(Dataset entries)
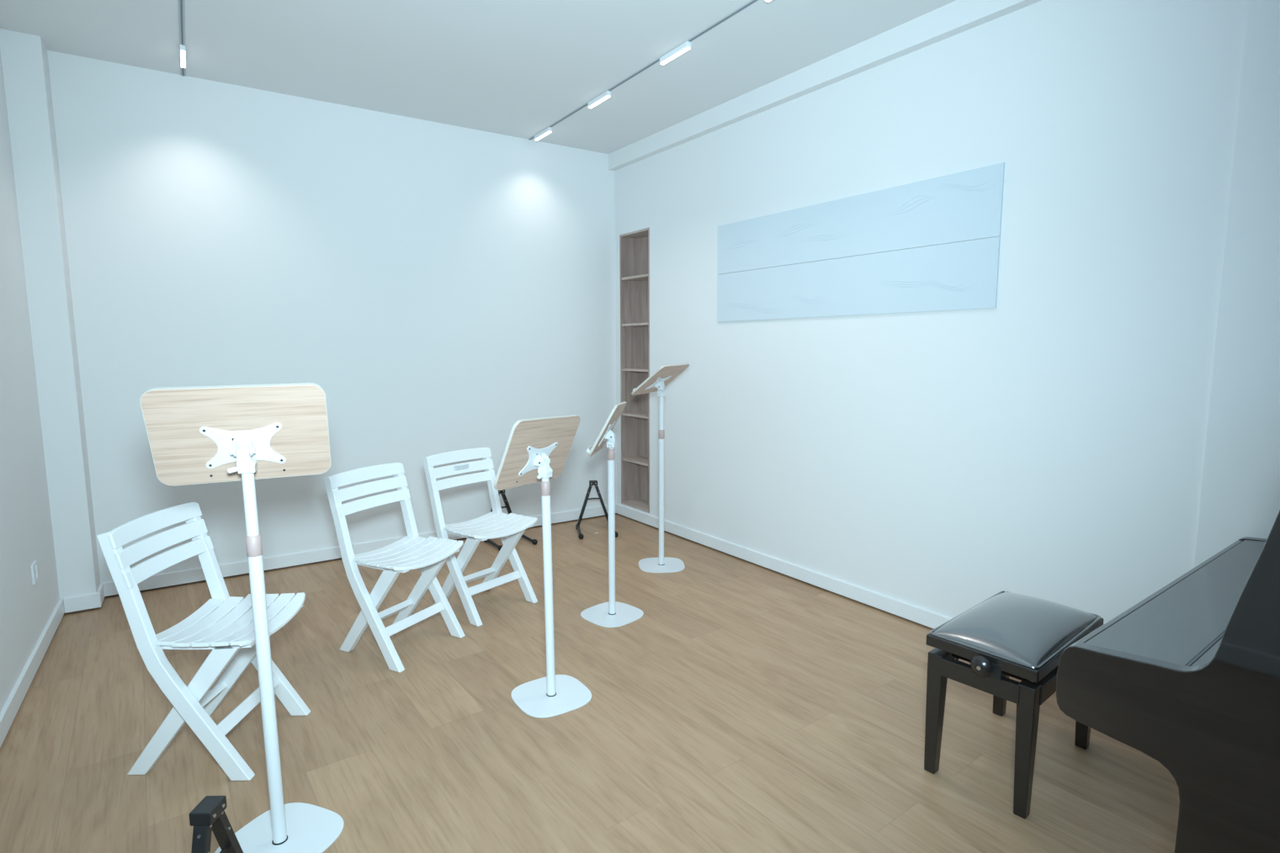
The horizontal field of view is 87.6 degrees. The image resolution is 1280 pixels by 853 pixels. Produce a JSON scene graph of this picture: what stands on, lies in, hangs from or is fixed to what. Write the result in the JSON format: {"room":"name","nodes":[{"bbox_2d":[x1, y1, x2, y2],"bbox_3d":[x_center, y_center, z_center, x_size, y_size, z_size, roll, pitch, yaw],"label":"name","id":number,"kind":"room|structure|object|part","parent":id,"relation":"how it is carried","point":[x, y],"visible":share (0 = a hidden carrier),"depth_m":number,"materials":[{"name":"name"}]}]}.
{"room":"music room","nodes":[
{"label":"music room","id":0,"kind":"room"},
{"bbox_2d":[0,47,59,712],"bbox_3d":[-1.389,-0.132,0.740,0.200,2.896,6.700,-5,8,-34],"label":"wall","id":1,"kind":"structure","parent":0,"point":[26,533],"depth_m":2.89,"materials":[{"name":"white paint"}]},
{"bbox_2d":[0,599,64,748],"bbox_3d":[-1.245,1.209,0.878,0.016,0.077,6.110,-5,8,-34],"label":"baseboard","id":2,"kind":"structure","parent":1,"relation":"attached to","point":[11,708],"depth_m":2.67,"materials":[{"name":"white paint"}]},
{"bbox_2d":[30,560,38,584],"bbox_3d":[-2.656,0.641,2.926,0.009,0.086,0.086,-5,8,-34],"label":"wall socket","id":3,"kind":"object","parent":1,"relation":"attached to","point":[34,568],"visible":1,"depth_m":2.91,"materials":[{"name":"white plastic"}]},
{"bbox_2d":[47,50,616,583],"bbox_3d":[-1.662,-0.567,4.445,3.902,2.896,0.200,-5,8,-34],"label":"wall","id":4,"kind":"structure","parent":0,"point":[444,288],"depth_m":4.13,"materials":[{"name":"white paint"}]},
{"bbox_2d":[0,28,100,612],"bbox_3d":[-2.964,-0.462,3.361,0.167,2.825,0.198,-5,8,-34],"label":"pillar","id":5,"kind":"structure","parent":4,"relation":"attached to","point":[24,56],"depth_m":3.28,"materials":[{"name":"white paint"}]},
{"bbox_2d":[63,504,616,613],"bbox_3d":[-1.571,0.793,4.428,3.424,0.077,0.194,-5,8,-34],"label":"baseboard","id":6,"kind":"structure","parent":4,"relation":"attached to","point":[77,603],"depth_m":4.05,"materials":[{"name":"white paint"}]},
{"bbox_2d":[0,0,956,154],"bbox_3d":[0.248,-1.742,1.659,4.352,0.120,6.900,-5,8,-34],"label":"ceiling","id":7,"kind":"structure","parent":0,"point":[516,68],"depth_m":3.28,"materials":[{"name":"white paint"}]},
{"bbox_2d":[177,0,185,75],"bbox_3d":[-0.918,-1.637,1.306,0.024,0.008,5.596,-5,8,-34],"label":"track","id":8,"kind":"object","parent":7,"relation":"attached to","point":[181,2],"visible":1,"depth_m":3.05,"materials":[{"name":"grey metal"}]},
{"bbox_2d":[179,43,185,68],"bbox_3d":[-2.290,-1.854,3.341,0.024,0.033,0.230,-5,8,-34],"label":"lamp","id":9,"kind":"object","parent":8,"relation":"attached to","point":[182,47],"visible":1,"depth_m":3.30,"materials":[{"name":"white plastic"}]},
{"bbox_2d":[180,50,185,68],"bbox_3d":[-2.290,-1.841,3.342,0.021,0.006,0.224,-5,8,-34],"label":"diffuser","id":10,"kind":"object","parent":9,"relation":"attached to","point":[183,53],"depth_m":3.33,"materials":[{"name":"white plastic"}]},
{"bbox_2d":[527,0,759,139],"bbox_3d":[0.772,-1.773,2.431,0.024,0.008,5.596,-5,8,-34],"label":"track","id":11,"kind":"object","parent":7,"relation":"attached to","point":[751,2],"visible":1,"depth_m":3.44,"materials":[{"name":"grey metal"}]},
{"bbox_2d":[534,127,552,140],"bbox_3d":[-0.664,-2.001,4.561,0.024,0.033,0.230,-5,8,-34],"label":"lamp","id":12,"kind":"object","parent":11,"relation":"attached to","point":[546,131],"visible":1,"depth_m":4.54,"materials":[{"name":"white plastic"}]},
{"bbox_2d":[534,131,551,140],"bbox_3d":[-0.664,-1.988,4.563,0.021,0.006,0.224,-5,8,-34],"label":"diffuser","id":13,"kind":"object","parent":12,"relation":"attached to","point":[542,134],"depth_m":4.57,"materials":[{"name":"white plastic"}]},
{"bbox_2d":[587,90,610,108],"bbox_3d":[-0.242,-1.929,3.936,0.024,0.033,0.230,-5,8,-34],"label":"lamp","id":14,"kind":"object","parent":11,"relation":"attached to","point":[607,94],"visible":1,"depth_m":3.92,"materials":[{"name":"white plastic"}]},
{"bbox_2d":[588,95,610,108],"bbox_3d":[-0.242,-1.915,3.938,0.021,0.006,0.224,-5,8,-34],"label":"diffuser","id":15,"kind":"object","parent":14,"relation":"attached to","point":[599,99],"depth_m":3.94,"materials":[{"name":"white plastic"}]},
{"bbox_2d":[659,41,690,64],"bbox_3d":[0.174,-1.857,3.320,0.024,0.033,0.230,-5,8,-34],"label":"lamp","id":16,"kind":"object","parent":11,"relation":"attached to","point":[684,47],"visible":1,"depth_m":3.30,"materials":[{"name":"white plastic"}]},
{"bbox_2d":[0,513,1179,852],"bbox_3d":[0.256,1.184,2.003,4.352,0.120,6.900,-5,8,-34],"label":"floor","id":17,"kind":"structure","parent":0,"point":[749,707],"depth_m":2.32,"materials":[{"name":"brown wood"}]},
{"bbox_2d":[96,502,310,780],"bbox_3d":[-1.423,0.690,2.249,0.436,0.812,0.416,0,7,-1],"label":"folding chair","id":18,"kind":"object","parent":17,"relation":"on","point":[223,625],"visible":0.91,"depth_m":2.13,"materials":[{"name":"white plastic"}]},
{"bbox_3d":[-1.429,0.715,2.063,0.402,0.805,0.032,0,7,-1],"label":"leg","id":19,"kind":"part","parent":18,"relation":"part of","materials":[{"name":"white plastic"}]},
{"bbox_3d":[-1.449,0.892,2.118,0.379,0.440,0.030,0,7,-1],"label":"leg","id":20,"kind":"part","parent":18,"relation":"part of","materials":[{"name":"white plastic"}]},
{"bbox_3d":[-1.381,0.682,2.095,0.330,0.026,0.030,0,7,-1],"label":"seat rail","id":21,"kind":"part","parent":18,"relation":"part of","materials":[{"name":"white plastic"}]},
{"bbox_3d":[-1.454,0.857,2.422,0.379,0.440,0.030,0,7,-1],"label":"leg","id":22,"kind":"part","parent":18,"relation":"part of","materials":[{"name":"white plastic"}]},
{"bbox_3d":[-1.434,0.671,2.435,0.402,0.805,0.032,0,7,-1],"label":"leg","id":23,"kind":"part","parent":18,"relation":"part of","materials":[{"name":"white plastic"}]},
{"bbox_2d":[188,796,243,852],"bbox_3d":[-0.829,1.005,1.480,0.361,0.362,0.288,0,7,-1],"label":"stand","id":24,"kind":"object","parent":17,"relation":"on","point":[209,815],"visible":1,"depth_m":1.46,"materials":[{"name":"black metal"}]},
{"bbox_3d":[-0.938,1.010,1.411,0.032,0.330,0.129,-1,7,-7],"label":"leg","id":25,"kind":"part","parent":24,"relation":"part of","materials":[{"name":"black metal"}]},
{"bbox_3d":[-0.940,0.995,1.546,0.032,0.330,0.129,1,7,5],"label":"leg","id":26,"kind":"part","parent":24,"relation":"part of","materials":[{"name":"black metal"}]},
{"bbox_2d":[139,382,344,852],"bbox_3d":[-1.006,0.520,1.756,0.416,1.262,0.319,-5,8,-34],"label":"music stand","id":27,"kind":"object","parent":17,"relation":"on","point":[246,433],"visible":0.98,"depth_m":1.74,"materials":[{"name":"white"}]},
{"bbox_3d":[-1.038,0.111,1.702,0.027,0.017,0.014,-3,7,-24],"label":"clamp lever","id":28,"kind":"part","parent":27,"relation":"part of","materials":[{"name":"white plastic"}]},
{"bbox_3d":[-1.035,0.050,1.744,0.185,0.125,0.004,-4,31,-24],"label":"mounting plate","id":29,"kind":"part","parent":27,"relation":"part of","materials":[{"name":"white metal"}]},
{"bbox_3d":[-0.991,1.143,1.838,0.284,0.006,0.284,2,7,21],"label":"plate","id":30,"kind":"part","parent":27,"relation":"part of","materials":[{"name":"white metal"}]},
{"bbox_2d":[323,462,465,672],"bbox_3d":[-1.089,0.599,3.013,0.436,0.812,0.416,3,7,26],"label":"folding chair","id":31,"kind":"object","parent":17,"relation":"on","point":[412,551],"visible":1,"depth_m":2.98,"materials":[{"name":"white plastic"}]},
{"bbox_3d":[-1.181,0.622,2.851,0.402,0.805,0.032,3,7,26],"label":"leg","id":32,"kind":"part","parent":31,"relation":"part of","materials":[{"name":"white plastic"}]},
{"bbox_3d":[-1.183,0.799,2.912,0.379,0.440,0.030,3,7,26],"label":"leg","id":33,"kind":"part","parent":31,"relation":"part of","materials":[{"name":"white plastic"}]},
{"bbox_3d":[-1.122,0.592,2.856,0.330,0.026,0.030,3,7,26],"label":"seat rail","id":34,"kind":"part","parent":31,"relation":"part of","materials":[{"name":"white plastic"}]},
{"bbox_3d":[-1.046,0.766,3.183,0.379,0.440,0.030,3,7,26],"label":"leg","id":35,"kind":"part","parent":31,"relation":"part of","materials":[{"name":"white plastic"}]},
{"bbox_3d":[-1.013,0.583,3.183,0.402,0.805,0.032,3,7,26],"label":"leg","id":36,"kind":"part","parent":31,"relation":"part of","materials":[{"name":"white plastic"}]},
{"bbox_2d":[422,447,537,626],"bbox_3d":[-0.822,0.543,3.484,0.436,0.812,0.416,5,8,37],"label":"folding chair","id":37,"kind":"object","parent":17,"relation":"on","point":[510,528],"visible":0.96,"depth_m":3.48,"materials":[{"name":"white plastic"}]},
{"bbox_3d":[-0.943,0.564,3.341,0.402,0.805,0.032,5,8,37],"label":"leg","id":38,"kind":"part","parent":37,"relation":"part of","materials":[{"name":"white plastic"}]},
{"bbox_3d":[-0.938,0.740,3.402,0.379,0.440,0.030,5,8,37],"label":"leg","id":39,"kind":"part","parent":37,"relation":"part of","materials":[{"name":"white plastic"}]},
{"bbox_3d":[-0.883,0.535,3.336,0.330,0.026,0.030,5,8,37],"label":"seat rail","id":40,"kind":"part","parent":37,"relation":"part of","materials":[{"name":"white plastic"}]},
{"bbox_3d":[-0.752,0.712,3.643,0.379,0.440,0.030,5,8,37],"label":"leg","id":41,"kind":"part","parent":37,"relation":"part of","materials":[{"name":"white plastic"}]},
{"bbox_3d":[-0.716,0.528,3.637,0.402,0.805,0.032,5,8,37],"label":"leg","id":42,"kind":"part","parent":37,"relation":"part of","materials":[{"name":"white plastic"}]},
{"bbox_2d":[483,489,537,551],"bbox_3d":[-0.925,0.632,4.656,0.288,0.362,0.361,-5,8,-36],"label":"stand","id":43,"kind":"object","parent":17,"relation":"on","point":[501,492],"visible":0.47,"depth_m":4.71,"materials":[{"name":"black metal"}]},
{"bbox_3d":[-1.009,0.804,4.582,0.021,0.023,0.262,-5,8,-35],"label":"floor arm","id":44,"kind":"part","parent":43,"relation":"part of","materials":[{"name":"black metal"}]},
{"bbox_3d":[-0.934,0.614,4.785,0.129,0.330,0.032,-4,8,-29],"label":"leg","id":45,"kind":"part","parent":43,"relation":"part of","materials":[{"name":"black metal"}]},
{"bbox_3d":[-0.809,0.787,4.726,0.021,0.023,0.262,-5,8,-36],"label":"floor arm","id":46,"kind":"part","parent":43,"relation":"part of","materials":[{"name":"black metal"}]},
{"bbox_2d":[493,414,591,717],"bbox_3d":[-0.367,0.505,2.548,0.407,1.103,0.310,-5,8,-34],"label":"music stand","id":47,"kind":"object","parent":17,"relation":"on","point":[537,449],"visible":1,"depth_m":2.53,"materials":[{"name":"white metal"}]},
{"bbox_3d":[-0.383,0.122,2.521,0.004,0.125,0.185,28,17,24],"label":"mounting plate","id":48,"kind":"part","parent":47,"relation":"part of","materials":[{"name":"white metal"}]},
{"bbox_3d":[-0.371,0.186,2.480,0.014,0.017,0.027,4,8,29],"label":"clamp lever","id":49,"kind":"part","parent":47,"relation":"part of","materials":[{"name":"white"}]},
{"bbox_3d":[-0.346,1.050,2.609,0.284,0.006,0.284,-5,8,-34],"label":"plate","id":50,"kind":"part","parent":47,"relation":"part of","materials":[{"name":"white metal"}]},
{"bbox_2d":[575,480,618,539],"bbox_3d":[-0.328,0.600,4.913,0.288,0.362,0.361,-1,7,-11],"label":"stand","id":51,"kind":"object","parent":17,"relation":"on","point":[592,483],"visible":0.78,"depth_m":5.00,"materials":[{"name":"black metal"}]},
{"bbox_3d":[-0.444,0.767,4.883,0.021,0.023,0.262,-1,7,-10],"label":"floor arm","id":52,"kind":"part","parent":51,"relation":"part of","materials":[{"name":"black metal"}]},
{"bbox_3d":[-0.416,0.587,5.008,0.129,0.330,0.032,-2,7,-17],"label":"leg","id":53,"kind":"part","parent":51,"relation":"part of","materials":[{"name":"black metal"}]},
{"bbox_3d":[-0.282,0.583,5.033,0.129,0.330,0.032,-1,7,-4],"label":"leg","id":54,"kind":"part","parent":51,"relation":"part of","materials":[{"name":"black metal"}]},
{"bbox_2d":[580,401,643,627],"bbox_3d":[-0.155,0.417,3.354,0.353,1.089,0.379,-5,8,-34],"label":"music stand","id":55,"kind":"object","parent":17,"relation":"on","point":[613,613],"visible":1,"depth_m":3.34,"materials":[{"name":"white metal"}]},
{"bbox_3d":[-0.164,0.037,3.309,0.004,0.125,0.185,29,7,3],"label":"mounting plate","id":56,"kind":"part","parent":55,"relation":"part of","materials":[{"name":"white metal"}]},
{"bbox_3d":[-0.142,0.957,3.402,0.284,0.006,0.284,6,9,43],"label":"plate","id":57,"kind":"part","parent":55,"relation":"part of","materials":[{"name":"white metal"}]},
{"bbox_2d":[631,363,689,573],"bbox_3d":[0.141,0.242,4.114,0.317,1.258,0.404,3,8,28],"label":"music stand","id":58,"kind":"object","parent":17,"relation":"on","point":[665,374],"visible":1,"depth_m":4.08,"materials":[{"name":"white metal"}]},
{"bbox_3d":[0.112,-0.266,4.069,0.125,0.004,0.185,-40,-12,26],"label":"mounting plate","id":59,"kind":"part","parent":58,"relation":"part of","materials":[{"name":"white metal"}]},
{"bbox_3d":[0.134,0.866,4.172,0.284,0.006,0.284,-1,7,-4],"label":"plate","id":60,"kind":"part","parent":58,"relation":"part of","materials":[{"name":"white metal"}]},
{"bbox_2d":[924,591,1103,819],"bbox_3d":[1.206,0.843,2.165,0.610,0.514,0.322,-6,9,-40],"label":"piano bench","id":61,"kind":"object","parent":17,"relation":"on","point":[1024,638],"visible":0.98,"depth_m":2.02,"materials":[{"name":"black wood"}]},
{"bbox_3d":[0.940,0.907,2.120,0.047,0.398,0.047,-6,9,-40],"label":"leg","id":62,"kind":"part","parent":61,"relation":"part of","materials":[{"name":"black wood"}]},
{"bbox_3d":[1.002,0.701,1.952,0.045,0.062,0.062,-6,9,-40],"label":"height knob","id":63,"kind":"part","parent":61,"relation":"part of","materials":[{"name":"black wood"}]},
{"bbox_3d":[1.332,0.868,2.449,0.047,0.398,0.047,-6,9,-40],"label":"leg","id":64,"kind":"part","parent":61,"relation":"part of","materials":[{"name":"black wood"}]},
{"bbox_3d":[1.220,0.662,2.157,0.572,0.036,0.322,-6,9,-40],"label":"seat frame","id":65,"kind":"part","parent":61,"relation":"part of","materials":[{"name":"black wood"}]},
{"bbox_2d":[933,592,1098,666],"bbox_3d":[1.220,0.617,2.151,0.548,0.062,0.300,-6,9,-40],"label":"cushion","id":66,"kind":"object","parent":61,"relation":"on","point":[1006,629],"depth_m":2.05,"materials":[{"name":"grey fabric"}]},
{"bbox_3d":[1.109,0.930,1.921,0.047,0.398,0.047,-6,9,-40],"label":"leg","id":67,"kind":"part","parent":61,"relation":"part of","materials":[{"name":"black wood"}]},
{"bbox_3d":[1.501,0.891,2.249,0.047,0.398,0.047,-6,9,-40],"label":"leg","id":68,"kind":"part","parent":61,"relation":"part of","materials":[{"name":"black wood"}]},
{"bbox_2d":[1056,509,1279,852],"bbox_3d":[1.620,0.564,1.573,1.362,1.205,0.637,-5,8,-36],"label":"upright piano","id":69,"kind":"object","parent":17,"relation":"on","point":[1187,677],"visible":1,"depth_m":1.25,"materials":[{"name":"black paint"}]},
{"bbox_3d":[1.500,0.418,1.718,1.281,0.028,0.170,-5,8,-36],"label":"key lid","id":70,"kind":"part","parent":69,"relation":"part of","materials":[{"name":"black laminate"}]},
{"bbox_3d":[2.146,0.526,1.967,0.034,1.185,0.627,-5,8,-36],"label":"panel","id":71,"kind":"part","parent":69,"relation":"part of","materials":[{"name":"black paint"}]},
{"bbox_2d":[614,0,1249,624],"bbox_3d":[1.754,-0.375,2.747,0.220,2.896,6.750,-5,8,-35],"label":"wall","id":72,"kind":"structure","parent":0,"point":[1048,443],"depth_m":2.88,"materials":[{"name":"white paint"}]},
{"bbox_2d":[619,227,649,513],"bbox_3d":[0.030,-0.416,5.168,0.178,2.120,0.392,-5,8,-35],"label":"bookcase","id":73,"kind":"object","parent":72,"relation":"in","point":[634,246],"visible":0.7,"depth_m":5.28,"materials":[{"name":"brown wood"}]},
{"bbox_3d":[-0.083,-0.433,5.317,0.166,2.120,0.016,-5,8,-35],"label":"panel","id":74,"kind":"part","parent":73,"relation":"part of","materials":[{"name":"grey wood"}]},
{"bbox_3d":[0.023,-1.461,5.042,0.166,0.016,0.360,-5,8,-35],"label":"panel","id":75,"kind":"part","parent":73,"relation":"part of","materials":[{"name":"grey wood"}]},
{"bbox_3d":[0.026,-1.135,5.082,0.161,0.018,0.360,-5,8,-35],"label":"shelf","id":76,"kind":"part","parent":73,"relation":"part of","materials":[{"name":"grey wood"}]},
{"bbox_3d":[0.027,-0.783,5.123,0.161,0.018,0.360,-5,8,-35],"label":"shelf","id":77,"kind":"part","parent":73,"relation":"part of","materials":[{"name":"grey wood"}]},
{"bbox_3d":[0.028,-0.438,5.163,0.161,0.018,0.360,-5,8,-35],"label":"shelf","id":78,"kind":"part","parent":73,"relation":"part of","materials":[{"name":"grey wood"}]},
{"bbox_3d":[0.028,-0.087,5.205,0.161,0.018,0.360,-5,8,-35],"label":"shelf","id":79,"kind":"part","parent":73,"relation":"part of","materials":[{"name":"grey wood"}]},
{"bbox_3d":[0.029,0.273,5.247,0.161,0.018,0.360,-5,8,-35],"label":"shelf","id":80,"kind":"part","parent":73,"relation":"part of","materials":[{"name":"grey wood"}]},
{"bbox_3d":[0.028,0.626,5.287,0.166,0.022,0.360,-5,8,-35],"label":"panel","id":81,"kind":"part","parent":73,"relation":"part of","materials":[{"name":"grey wood"}]},
{"bbox_3d":[0.098,-0.422,5.215,0.012,2.120,0.392,-5,8,-35],"label":"panel","id":82,"kind":"part","parent":73,"relation":"part of","materials":[{"name":"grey wood"}]},
{"bbox_3d":[0.134,-0.398,5.012,0.166,2.120,0.016,-5,8,-35],"label":"panel","id":83,"kind":"part","parent":73,"relation":"part of","materials":[{"name":"grey wood"}]},
{"bbox_2d":[616,504,951,628],"bbox_3d":[1.615,0.965,2.896,0.028,0.077,6.300,-5,8,-35],"label":"baseboard","id":84,"kind":"structure","parent":72,"relation":"attached to","point":[928,618],"depth_m":3.84,"materials":[{"name":"white paint"}]},
{"bbox_2d":[608,0,1041,170],"bbox_3d":[1.672,-1.728,2.477,0.079,0.125,6.660,-5,8,-35],"label":"ceiling beam","id":85,"kind":"structure","parent":72,"relation":"attached to","point":[954,18],"depth_m":3.39,"materials":[{"name":"white paint"}]},
{"bbox_2d":[717,162,1004,322],"bbox_3d":[1.016,-0.888,3.537,0.013,0.600,1.800,-5,8,-35],"label":"wall panel","id":86,"kind":"object","parent":72,"relation":"attached to","point":[966,205],"visible":1,"depth_m":3.32,"materials":[{"name":"white"}]},
{"bbox_2d":[1194,0,1279,567],"bbox_3d":[2.760,-0.147,1.151,0.034,2.711,2.758,-5,8,-35],"label":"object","id":87,"kind":"structure","parent":72,"relation":"attached to","point":[1240,492],"depth_m":2.18,"materials":[{"name":"white paint"}]}
]}

### Problem details
Look above for every line with the word "diffuser" and copy it.

### Exercise answer
{"bbox_2d":[180,50,185,68],"bbox_3d":[-2.290,-1.841,3.342,0.021,0.006,0.224,-5,8,-34],"label":"diffuser","id":10,"kind":"object","parent":9,"relation":"attached to","point":[183,53],"depth_m":3.33,"materials":[{"name":"white plastic"}]},
{"bbox_2d":[534,131,551,140],"bbox_3d":[-0.664,-1.988,4.563,0.021,0.006,0.224,-5,8,-34],"label":"diffuser","id":13,"kind":"object","parent":12,"relation":"attached to","point":[542,134],"depth_m":4.57,"materials":[{"name":"white plastic"}]},
{"bbox_2d":[588,95,610,108],"bbox_3d":[-0.242,-1.915,3.938,0.021,0.006,0.224,-5,8,-34],"label":"diffuser","id":15,"kind":"object","parent":14,"relation":"attached to","point":[599,99],"depth_m":3.94,"materials":[{"name":"white plastic"}]},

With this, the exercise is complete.